Afrique: L'influenceur anti-occidental Kemi Seba au Tchad, une présence qui fait polémique

L'influenceur anti-occidental Kemi Seba séjourne depuis plus d'une semaine au Tchad, où il a notamment donné une conférence de presse durant laquelle il a critiqué le franc CFA et la France. Depuis, ses détracteurs accusent le pouvoir de l'avoir invité, mais de ne pas assumer.

Ce sont notamment les moyens mis à la disposition de Kemi Seba qui interrogent. Gros 4x4 pour se déplacer, un service de sécurité impressionnant pour le protéger, logé avec toute sa délégation au Radisson Blu où le pouvoir tchadien reçoit généralement ses invités, Kemi Seba a eu aussi les honneurs de la grande salle de conférence du ministère des Affaires étrangères pour sa conférence de presse, samedi 3 mai.

Des éléments qui démontrent, pour ses nombreux détracteurs, que l'influenceur anti-occidental est au Tchad sur invitation du pouvoir. « Je ne vois pas le ministre des Affaires étrangères donner la salle à quelqu'un d'aussi controversé que Kemi Seba pour qu'il s'exprime sur un sujet aussi sensible que le franc CFA, sans ordre venu d'en haut », analyse un cadre tchadien.

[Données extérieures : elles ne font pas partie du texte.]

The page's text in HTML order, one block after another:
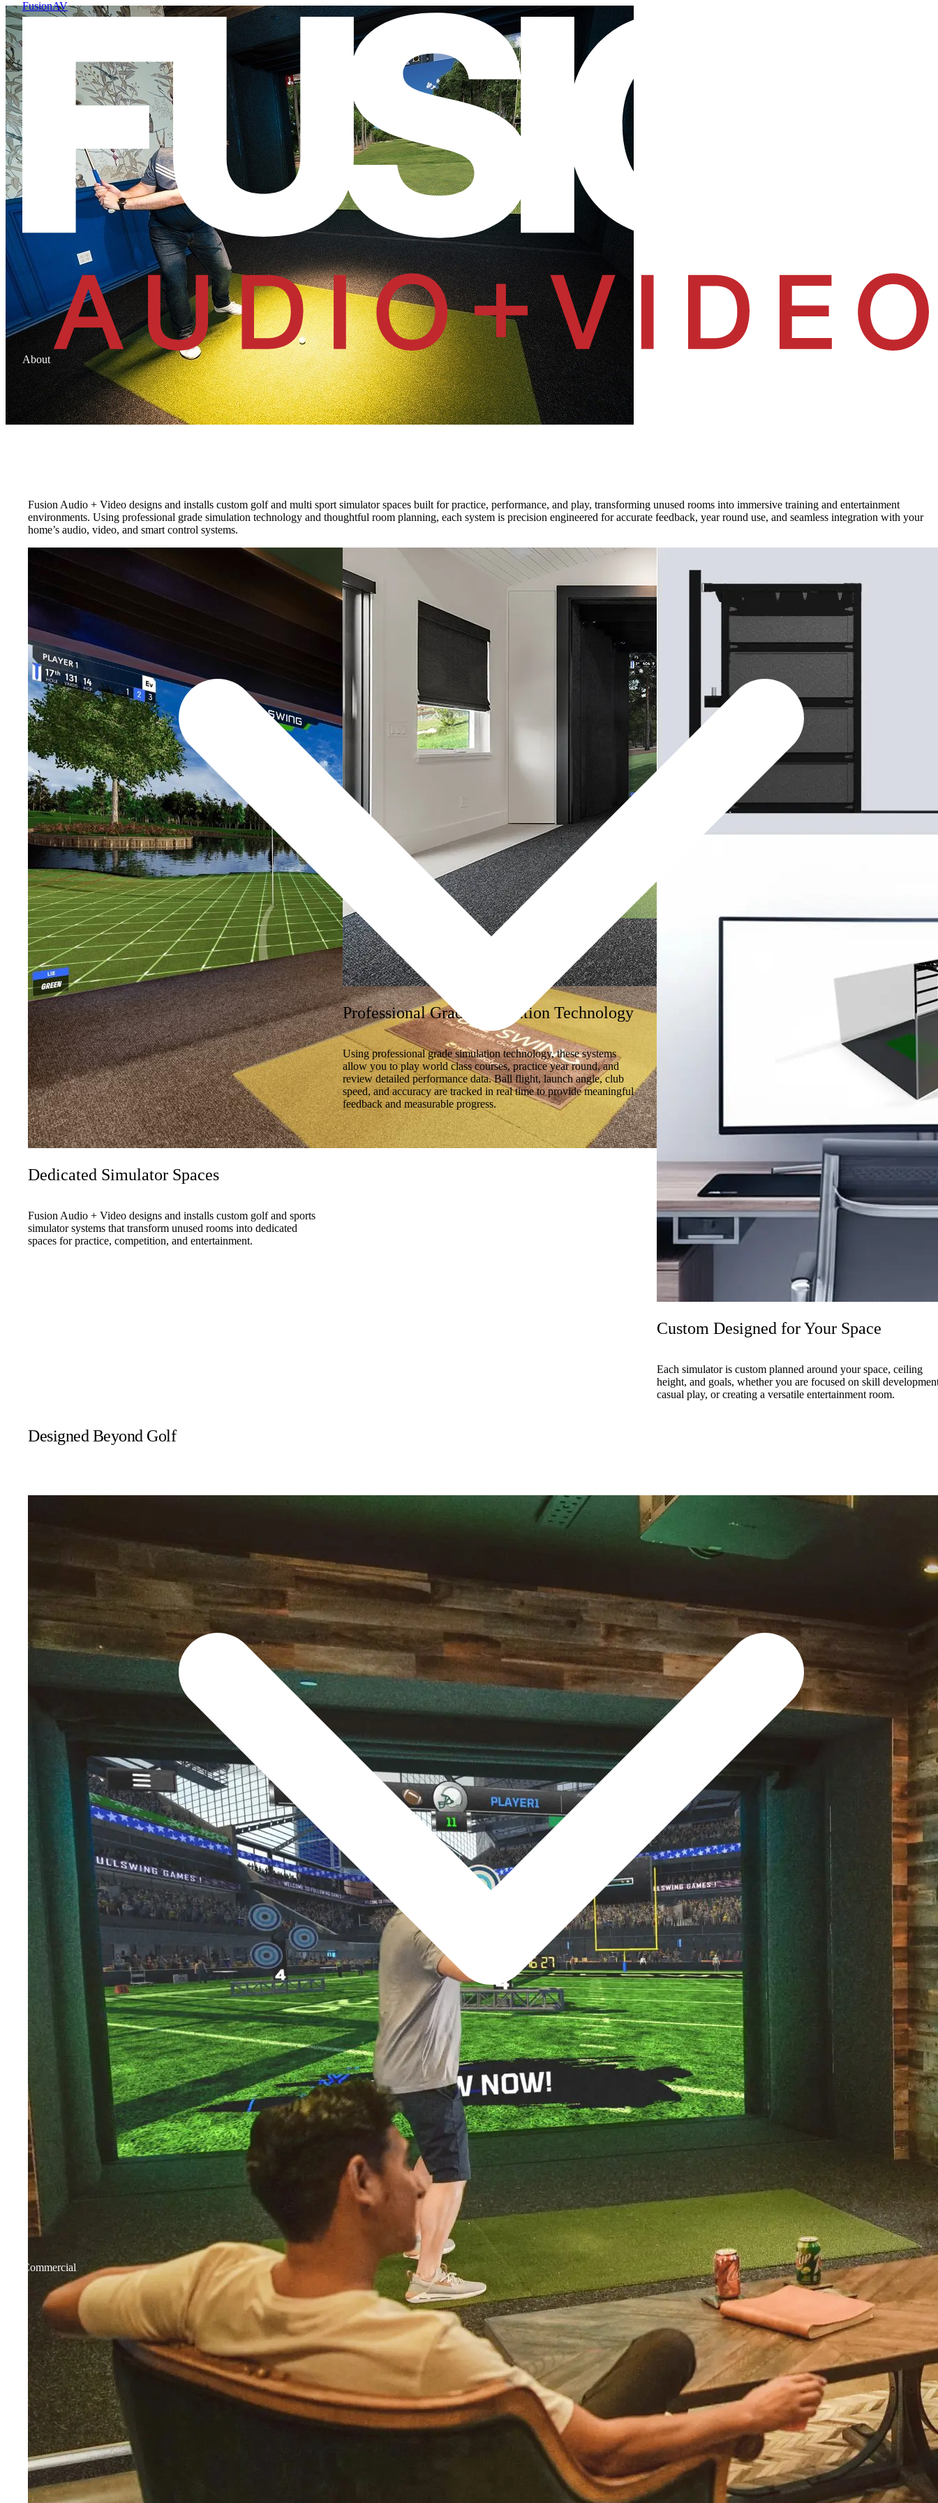
FusionAV
About
Commercial
Fusion Audio + Video designs and installs custom golf and multi sport simulator spaces built for practice, performance, and play, transforming unused rooms into immersive training and entertainment
environments. Using professional grade simulation technology and thoughtful room planning, each system is precision engineered for accurate feedback, year round use, and seamless integration with your
home’s audio, video, and smart control systems.
Dedicated Simulator Spaces
Fusion Audio + Video designs and installs custom golf and sports
simulator systems that transform unused rooms into dedicated
spaces for practice, competition, and entertainment.
Professional Grade Simulation Technology
Using professional grade simulation technology, these systems
allow you to play world class courses, practice year round, and
review detailed performance data. Ball flight, launch angle, club
speed, and accuracy are tracked in real time to provide meaningful
feedback and measurable progress.
Custom Designed for Your Space
Each simulator is custom planned around your space, ceiling
height, and goals, whether you are focused on skill
casual play, or creating a versatile entertainment room.
Designed Beyond Golf
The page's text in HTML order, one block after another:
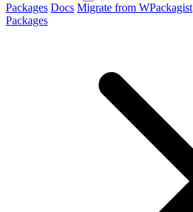
Packages Docs Migrate from WPackagist
Packages
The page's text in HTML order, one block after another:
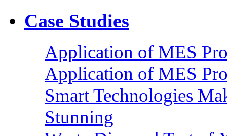
Case Studies
Application of MES
Application of MES
Smart Technologies
Stunning
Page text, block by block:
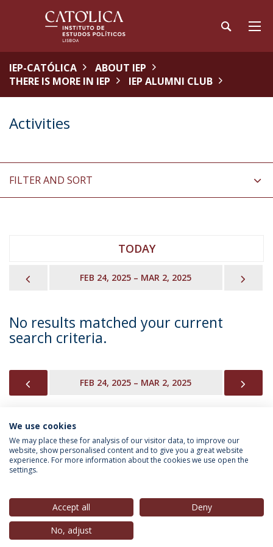
IEP-CATÓLICA
ABOUT IEP
THERE IS MORE IN IEP
IEP ALUMNI CLUB
Activities
FILTER AND SORT
TODAY
PREVIOUSFEB 24, 2025 – MAR 2, 2025
No results matched your current
search criteria.
PREVIOUSFEB 24, 2025 – MAR 2, 2025
INFORMATION FOR
Privacy Policy
© 2026 Universidade Católica Portuguesa
We use cookies
We may place these for analysis of our visitor data, to improve our
website, show personalised content and to give you a great website
experience. For more information about the cookies we use open the
settings.
Accept all
Deny
No, adjust
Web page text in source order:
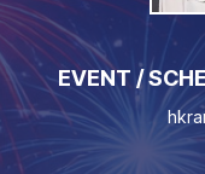
EVENT /
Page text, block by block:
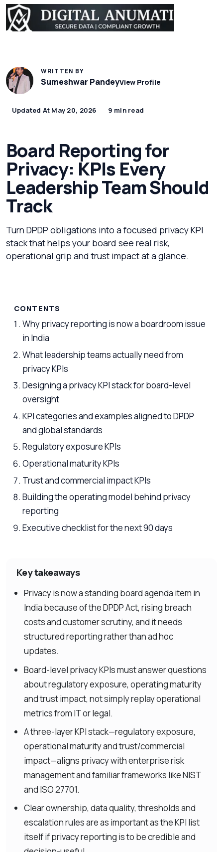
WRITTEN BY
Sumeshwar PandeyView Profile
Updated At May 20, 2026 9 min read
Board Reporting for
Privacy: KPIs Every
Leadership Team Should
Track
Turn DPDP obligations into a focused privacy KPI
stack that helps your board see real risk,
operational grip and trust impact at a glance.
CONTENTS
Why privacy reporting is now a boardroom issue
in India
What leadership teams actually need from
privacy KPIs
Designing a privacy KPI stack for board-level
oversight
KPI categories and examples aligned to DPDP
and global standards
Regulatory exposure KPIs
Operational maturity KPIs
Trust and commercial impact KPIs
Building the operating model behind privacy
reporting
Executive checklist for the next 90 days
Key takeaways
Privacy is now a standing board agenda item in
India because of the DPDP Act, rising breach
costs and customer scrutiny, and it needs
structured reporting rather than ad hoc
updates.
Board-level privacy KPIs must answer questions
about regulatory exposure, operating maturity
and trust impact, not simply replay operational
metrics from IT or legal.
A three-layer KPI stack—regulatory exposure,
operational maturity and trust/commercial
impact—aligns privacy with enterprise risk
management and familiar frameworks like NIST
and ISO 27701.
Clear ownership, data quality, thresholds and
escalation rules are as important as the KPI list
itself if privacy reporting is to be credible and
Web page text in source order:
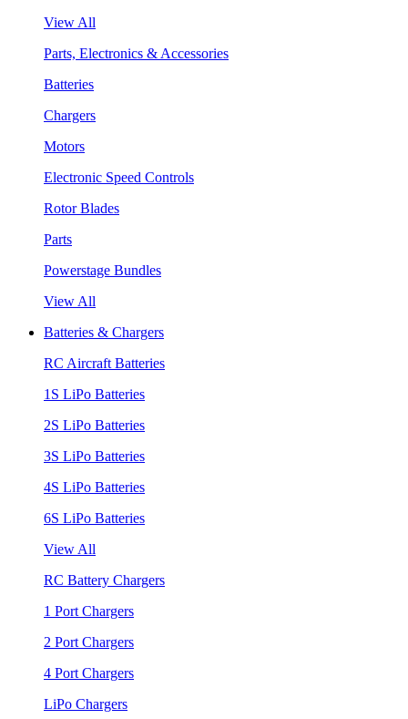
View All
Parts, Electronics & Accessories
Batteries
Chargers
Motors
Electronic Speed Controls
Rotor Blades
Parts
Powerstage Bundles
View All
Batteries & Chargers
RC Aircraft Batteries
1S LiPo Batteries
2S LiPo Batteries
3S LiPo Batteries
4S LiPo Batteries
6S LiPo Batteries
View All
RC Battery Chargers
1 Port Chargers
2 Port Chargers
4 Port Chargers
LiPo Chargers
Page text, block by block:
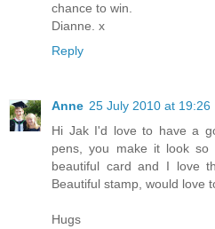
chance to win.
Dianne. x
Reply
Anne 25 July 2010 at 19:26
Hi Jak I'd love to have a
pens, you make it look
beautiful card and I love
Beautiful stamp, would love
Hugs
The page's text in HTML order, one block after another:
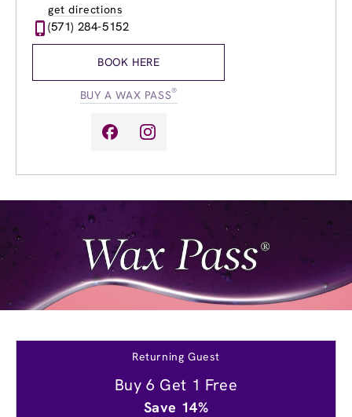
Wednesday
Thursday
9:00am
Friday
9:00am-
get directions
(571) 284-5152
BOOK HERE
BUY A WAX PASS®
Returning Guest
Buy 6 Get 1 Free
Save 14%
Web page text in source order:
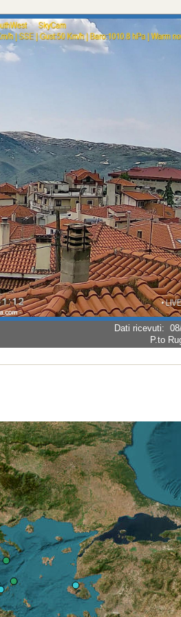
Dati ricevuti:
P.to
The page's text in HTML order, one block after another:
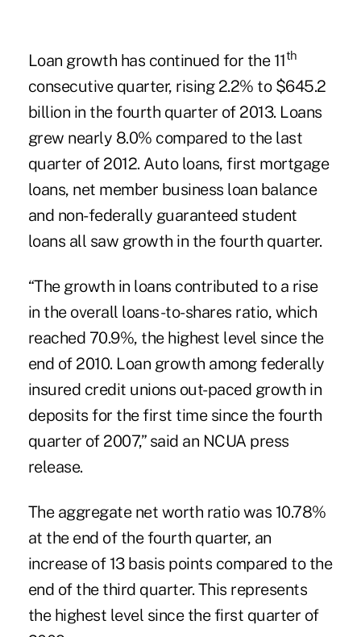
Loan growth has continued for the 11th
consecutive quarter, rising 2.2% to $645.2
billion in the fourth quarter of 2013. Loans
grew nearly 8.0% compared to the last
quarter of 2012. Auto loans, first mortgage
loans, net member business loan balance
and non-federally guaranteed student
loans all saw growth in the fourth quarter.
“The growth in loans contributed to a rise
in the overall loans-to-shares ratio, which
reached 70.9%, the highest level since the
end of 2010. Loan growth among federally
insured credit unions out-paced growth in
deposits for the first time since the fourth
quarter of 2007,” said an NCUA press
release.
The aggregate net worth ratio was 10.78%
at the end of the fourth quarter, an
increase of 13 basis points compared to the
end of the third quarter. This represents
the highest level since the first quarter of
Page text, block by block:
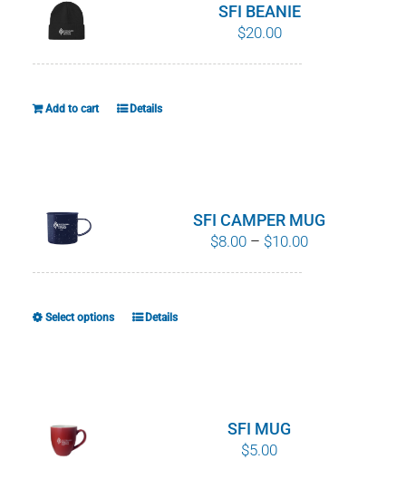
SFI BEANIE
$20.00
Add to cart Details
SFI CAMPER MUG
$8.00 – $10.00Price
Select options
ThisDetails
SFI MUG
$5.00
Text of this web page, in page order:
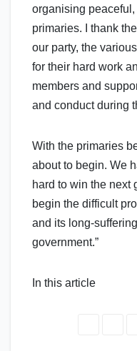
organising
primaries. I thank
our party, the
for their hard work
members and
and conduct during
With the primaries
about to begin. We
hard to win the next
begin the difficult
and its long-
government.”
In this article
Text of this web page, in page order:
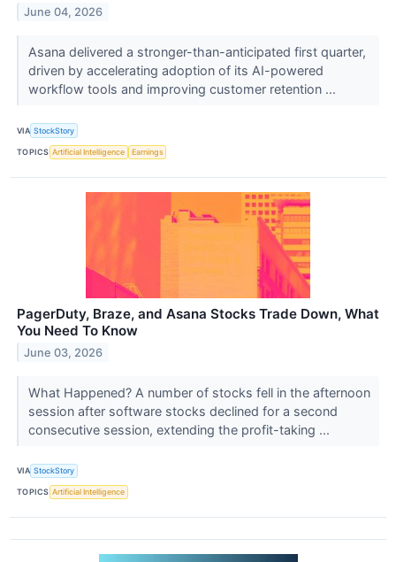
June 04, 2026
Asana delivered a stronger-than-anticipated first quarter,
driven by accelerating adoption of its AI-powered
workflow tools and improving customer retention ...
VIA StockStory
TOPICS Artificial Intelligence Earnings
PagerDuty, Braze, and Asana Stocks Trade Down, What
You Need To Know
June 03, 2026
What Happened? A number of stocks fell in the afternoon
session after software stocks declined for a second
consecutive session, extending the profit-taking ...
VIA StockStory
TOPICS Artificial Intelligence
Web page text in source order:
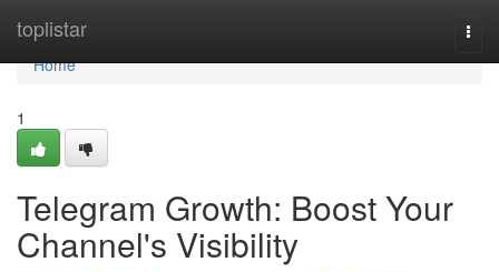
toplistar
Home
Home
1
Telegram Growth: Boost Your
Channel's Visibility
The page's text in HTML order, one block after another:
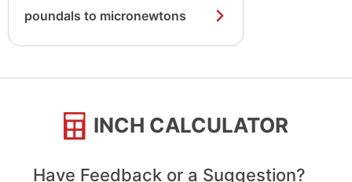
poundals to micronewtons
INCH CALCULATOR
Have Feedback or a Suggestion?
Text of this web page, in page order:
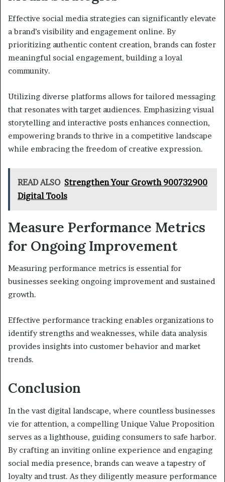
Effective social media strategies can significantly elevate
a brand’s visibility and engagement online. By
prioritizing authentic content creation, brands can foster
meaningful social engagement, building a loyal
community.
Utilizing diverse platforms allows for tailored messaging
that resonates with target audiences. Emphasizing visual
storytelling and interactive posts enhances connection,
empowering brands to thrive in a competitive landscape
while embracing the freedom of creative expression.
READ ALSO Strengthen Your Growth 900732900
Digital Tools
Measure Performance Metrics
for Ongoing Improvement
Measuring performance metrics is essential for
businesses seeking ongoing improvement and sustained
growth.
Effective performance tracking enables organizations to
identify strengths and weaknesses, while data analysis
provides insights into customer behavior and market
trends.
Conclusion
In the vast digital landscape, where countless businesses
vie for attention, a compelling Unique Value Proposition
serves as a lighthouse, guiding consumers to safe harbor.
By crafting an inviting online experience and engaging
social media presence, brands can weave a tapestry of
loyalty and trust. As they diligently measure performance
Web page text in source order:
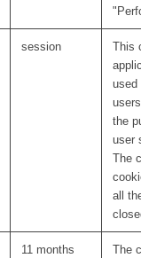
session
This
used
the
user
The
all
11 months
The
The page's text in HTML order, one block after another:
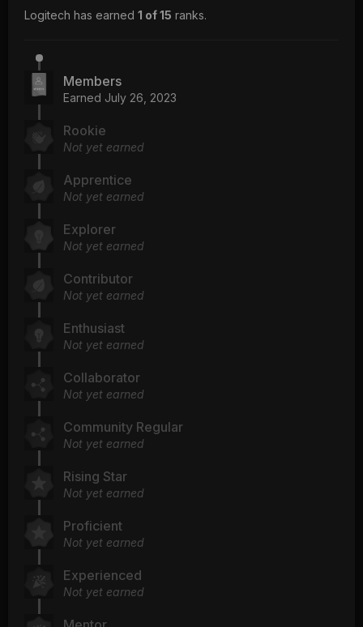
Logitech has earned 1 of 15 ranks.
Members
Earned July 26, 2023
Rookie
Not yet earned
Apprentice
Not yet earned
Explorer
Not yet earned
Contributor
Not yet earned
Enthusiast
Not yet earned
Collaborator
Not yet earned
Community Regular
Not yet earned
Rising Star
Not yet earned
Proficient
Not yet earned
Experienced
Not yet earned

« Faux », assure une source des services de communication de la présidence qui ajoute que « le ministère des Affaires étrangères a toujours loué la salle à toute personne capable de payer. C'est la section locale de son ONG Urgence panafricaine qui a tout organisé. » Contacté par RFI, le secrétaire général de cette section n'a pas voulu s'exprimer.

Le chercheur Hoinathy Remadji affirme pour sa part qu'il n'est pas surpris de voir débarquer Kemi Seba au Tchad en ce moment, car son discours commence à porter dans le pays. Alors que, selon lui, « les positions du Tchad se rapprochent de plus en plus de celles des pays de l'AES, notamment sur un souverainisme et un panafricanisme à la mode Kemi Seba », le discours véhiculé par l'influenceur connaît en outre un certain succès dans une frange de la jeunesse tchadienne.

Un discours instrumentalisé au profit de l'intérêt personnel de quelques-uns

« En ce qui concerne la lutte contre le néo-colonialisme, la lutte contre le franc CFA, la lutte contre la présence économique et militaire de la France en Afrique, nous sommes d'accord avec lui », confie ainsi le président du Rassemblement de la jeunesse africaine, Bechir Hassan Oumar, qui ne partage pas, en revanche, la voie de la rupture prônée par l'activiste. « Souvent, celui-ci porte le combat contre les dirigeants africains, ce qui n'est pas notre cas. Quand nous ne partageons pas les mêmes idées qu'eux, petit à petit, on finit quand même par trouver ensemble un accord », explique encore celui-ci.

Quant à la question de savoir pourquoi le Tchad se montre aussi réceptif à un discours souverainiste simpliste, l'ancien ministre des Affaires étrangères de la transition devenu sénateur, Abderamane Koulamallah, y voit entre autre le résultat de son instrumentalisation par des hommes guidés par des intérêts personnels. « Je n'ai rien contre les panafricanistes en herbe qui croient détenir le monopole du patriotisme et de la vérité. Mais ce que je déplore, c'est leur positionnement théâtral sur des sujets qu'ils ne maîtrisent pas bien », s'agace-t-il ainsi avant de poursuivre : « La question de la souveraineté de nos États est une question importante, qui n'a pas besoin d'être utilisée pour le prestige de quelques-uns ».